I am new to the dataflow programming model and I have a few questions about the way dataflow stores intermediate state in a windowed streaming process. Let's say I am windowing by day and then performing an aggregation. When a new event comes in, it needs to access all the data that is in that window and group.
Is this data stored in memory, on disk, in GCS, or somewhere completely different?
Does the volume of intermediate data effect the number of machines necessary for a job?
What happens to the data when the window is closed?
If I am performing an operation such as summing which does not require all of the data to be stored in an intermediate state, is there a way to tell dataflow to only store the results of the last update?
In the current implementation of Dataflow, this is stored on persistent disk (to protect against machine failures) and opportunistically cached in memory.
The number of machines affects cache performance and the number of disk IOps available, and thus affects per-machine throughput.

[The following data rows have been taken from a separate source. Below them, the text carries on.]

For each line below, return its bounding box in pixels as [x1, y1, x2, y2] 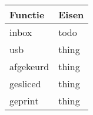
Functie [9, 8, 45, 21]
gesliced [9, 77, 41, 90]
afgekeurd [9, 60, 49, 73]
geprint [9, 94, 39, 107]
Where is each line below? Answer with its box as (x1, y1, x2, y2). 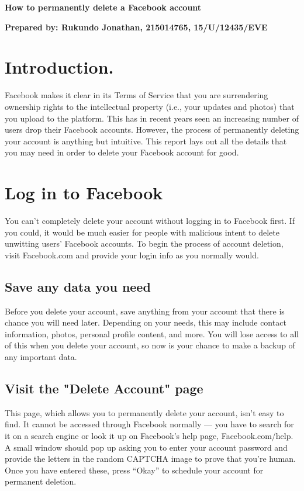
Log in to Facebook (5, 181, 163, 205)
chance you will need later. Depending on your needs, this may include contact (5, 316, 286, 329)
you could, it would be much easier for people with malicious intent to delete (5, 226, 279, 238)
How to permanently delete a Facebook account (5, 1, 202, 13)
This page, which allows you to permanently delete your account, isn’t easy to (5, 406, 284, 419)
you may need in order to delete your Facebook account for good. (5, 146, 239, 158)
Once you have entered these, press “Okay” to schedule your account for (5, 464, 264, 476)
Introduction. (5, 55, 114, 79)
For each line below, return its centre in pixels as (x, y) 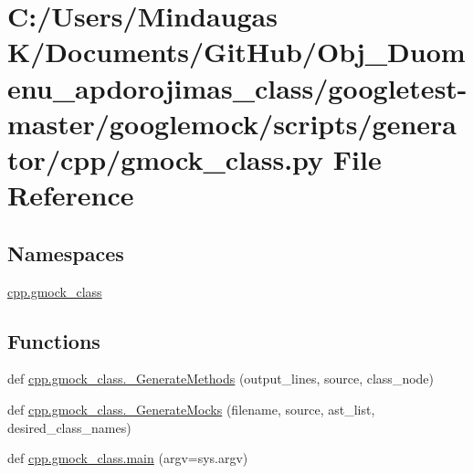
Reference (71, 195)
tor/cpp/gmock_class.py (166, 158)
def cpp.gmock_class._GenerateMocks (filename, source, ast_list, (191, 409)
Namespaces (66, 253)
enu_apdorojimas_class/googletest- (237, 87)
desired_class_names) (69, 427)
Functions (54, 340)
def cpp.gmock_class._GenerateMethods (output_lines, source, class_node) (221, 379)
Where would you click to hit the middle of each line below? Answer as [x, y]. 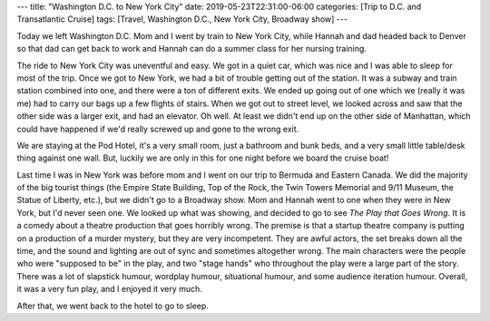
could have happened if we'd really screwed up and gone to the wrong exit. [158, 129]
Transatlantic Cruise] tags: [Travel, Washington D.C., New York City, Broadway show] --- [182, 19]
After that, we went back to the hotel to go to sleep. [113, 306]
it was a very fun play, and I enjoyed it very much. [110, 289]
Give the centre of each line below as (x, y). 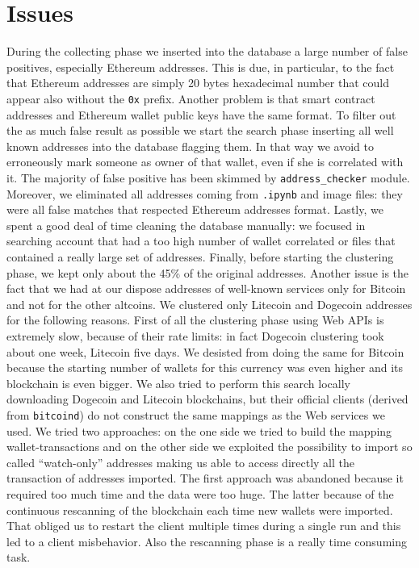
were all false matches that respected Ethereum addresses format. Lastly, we (195, 209)
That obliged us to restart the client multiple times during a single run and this (204, 526)
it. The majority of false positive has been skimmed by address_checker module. (208, 177)
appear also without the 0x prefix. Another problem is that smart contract (191, 98)
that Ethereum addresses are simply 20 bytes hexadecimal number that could (198, 83)
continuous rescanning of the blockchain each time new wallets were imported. (200, 510)
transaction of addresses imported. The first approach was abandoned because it (205, 478)
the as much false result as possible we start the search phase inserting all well (200, 130)
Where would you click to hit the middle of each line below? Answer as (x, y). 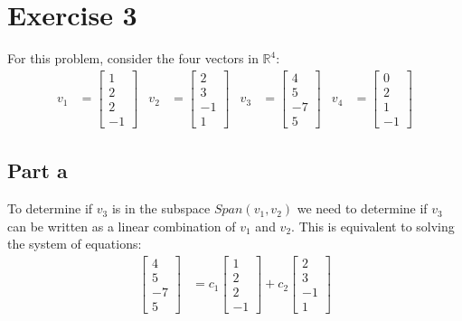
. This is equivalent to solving (373, 226)
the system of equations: (75, 244)
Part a (38, 170)
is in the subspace (161, 208)
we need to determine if (362, 208)
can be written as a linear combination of (122, 226)
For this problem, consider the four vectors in (133, 58)
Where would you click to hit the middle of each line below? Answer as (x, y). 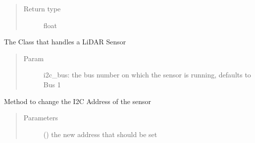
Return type (42, 8)
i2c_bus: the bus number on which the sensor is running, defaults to (147, 75)
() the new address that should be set (100, 134)
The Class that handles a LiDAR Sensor (65, 42)
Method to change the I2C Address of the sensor (78, 101)
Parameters (41, 118)
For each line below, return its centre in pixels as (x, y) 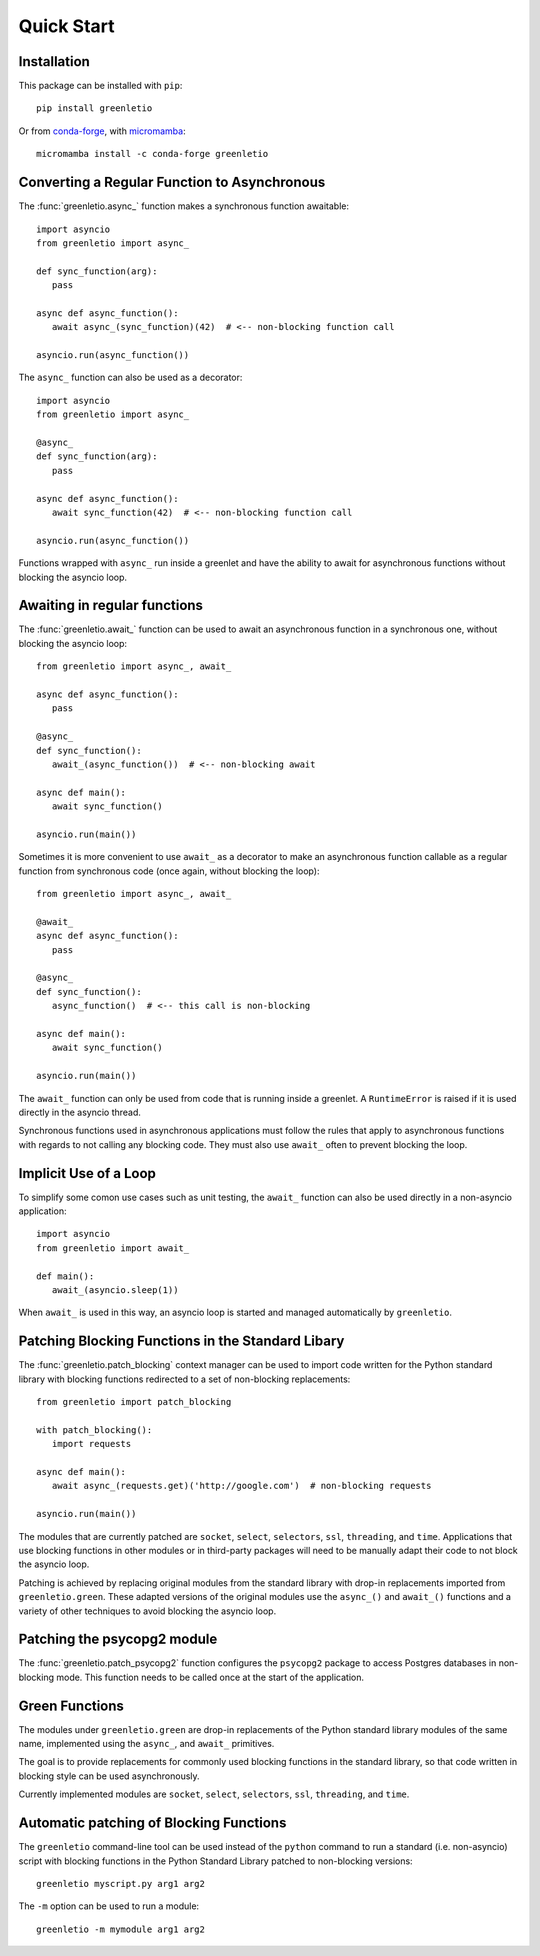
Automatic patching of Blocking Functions (152, 1823)
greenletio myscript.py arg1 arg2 (120, 1883)
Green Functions (71, 1705)
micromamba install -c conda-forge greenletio (152, 154)
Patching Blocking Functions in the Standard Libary (181, 1341)
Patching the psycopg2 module (118, 1639)
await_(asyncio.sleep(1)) (115, 1289)
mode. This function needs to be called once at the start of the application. (210, 1677)
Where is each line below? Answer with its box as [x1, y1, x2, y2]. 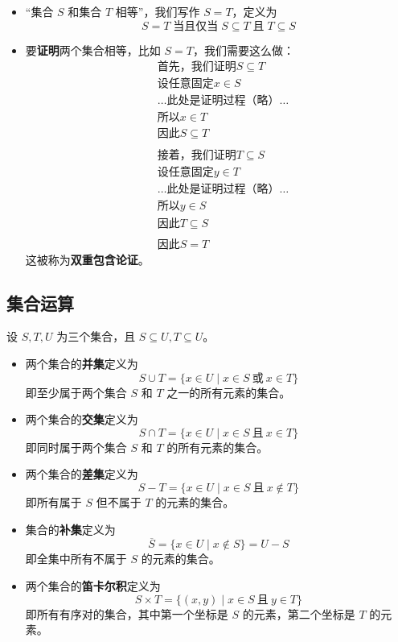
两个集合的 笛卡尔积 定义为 [25, 577, 161, 594]
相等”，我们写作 [115, 3, 200, 19]
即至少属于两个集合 [25, 383, 127, 400]
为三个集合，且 [56, 328, 136, 345]
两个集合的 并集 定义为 [25, 354, 138, 371]
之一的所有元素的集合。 [166, 383, 291, 400]
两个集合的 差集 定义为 [25, 466, 138, 483]
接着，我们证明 [157, 150, 236, 162]
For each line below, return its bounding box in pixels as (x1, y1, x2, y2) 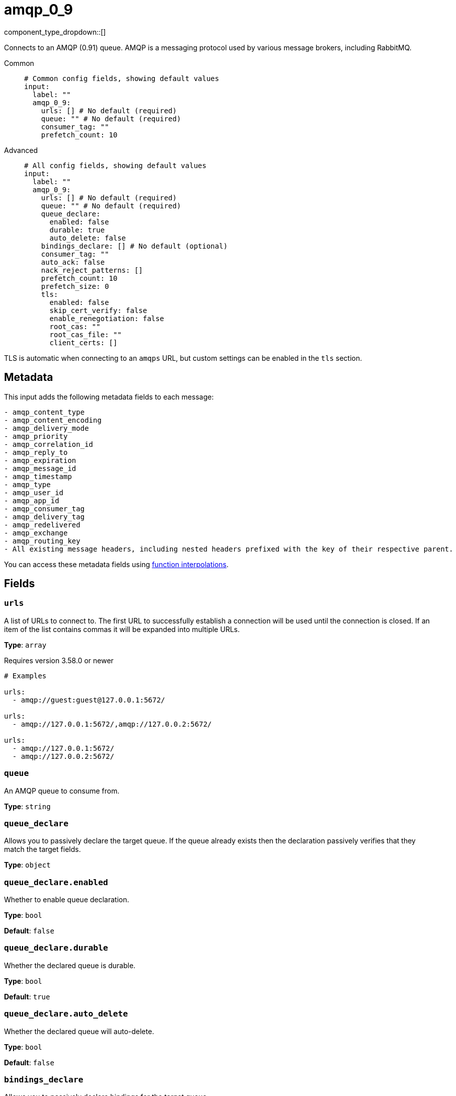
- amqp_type (4, 480, 51, 489)
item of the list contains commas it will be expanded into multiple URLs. (4, 624, 240, 634)
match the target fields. (4, 845, 81, 854)
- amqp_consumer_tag (4, 504, 85, 513)
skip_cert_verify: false (49, 306, 147, 315)
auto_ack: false (41, 258, 105, 266)
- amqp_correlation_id (4, 440, 94, 448)
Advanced (4, 145, 38, 154)
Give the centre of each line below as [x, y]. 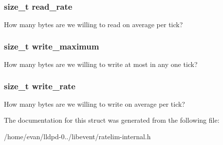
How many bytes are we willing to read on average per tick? [93, 24]
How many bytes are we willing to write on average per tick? [94, 104]
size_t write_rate [40, 86]
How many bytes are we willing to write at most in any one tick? [101, 64]
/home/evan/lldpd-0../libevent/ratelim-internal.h [77, 137]
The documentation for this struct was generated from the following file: [112, 120]
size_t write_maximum [52, 46]
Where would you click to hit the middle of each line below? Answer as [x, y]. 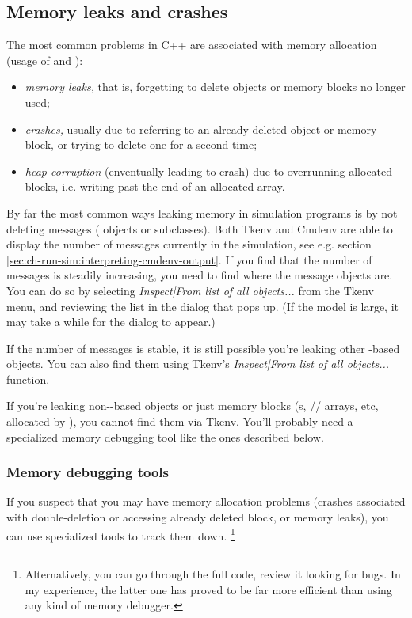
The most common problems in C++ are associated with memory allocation [192, 45]
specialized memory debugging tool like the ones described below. [165, 436]
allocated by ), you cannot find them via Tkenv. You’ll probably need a [180, 421]
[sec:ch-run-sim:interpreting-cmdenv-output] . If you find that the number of [189, 259]
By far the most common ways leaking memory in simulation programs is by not [202, 212]
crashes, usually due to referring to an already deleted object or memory [201, 129]
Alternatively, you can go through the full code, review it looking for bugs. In [213, 573]
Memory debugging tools [88, 472]
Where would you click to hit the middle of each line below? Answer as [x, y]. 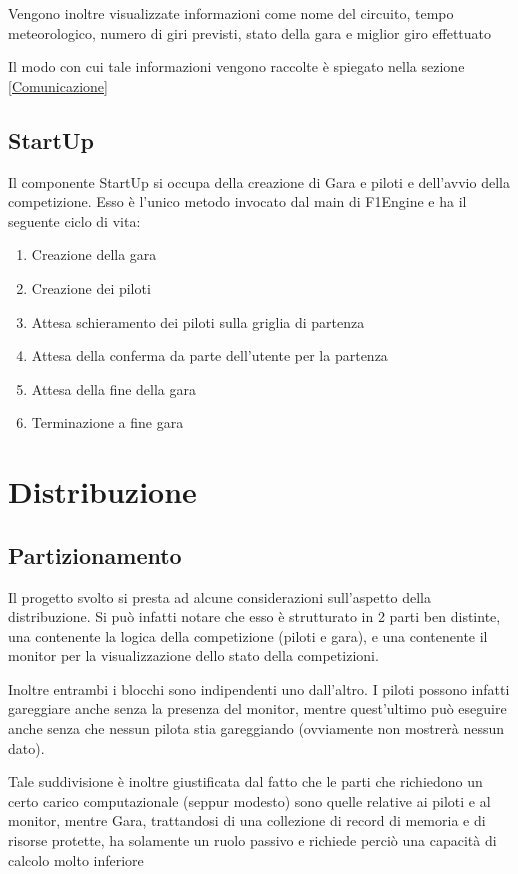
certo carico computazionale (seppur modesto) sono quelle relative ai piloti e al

Intermediate data also may need to be shuffled between machines, increasing the CPU needs
There are two things that can happen to a window; it fires when the trigger fires, and closes (and is garbage-collected) when the watermark passes the end of window plus allowed lateness.
When a window fires, the behavior depends on the window accumulation mode in use. For .accumulatingFiredPanes
, the data is kept until the value in .withAllowedLateness
is passed. For .discardingFiredPanes
, the data is discarded after each firing.
When a window is closed, all remaining data (either the delta or total value) is emitted to the next transform, and all data for the window is cleared. If you are using the default trigger and 0 allowed lateness (also the default), both just happen at once.
Yes! If you use an associative operation (called a Combiner), then intermediate results will be stored in a compact format.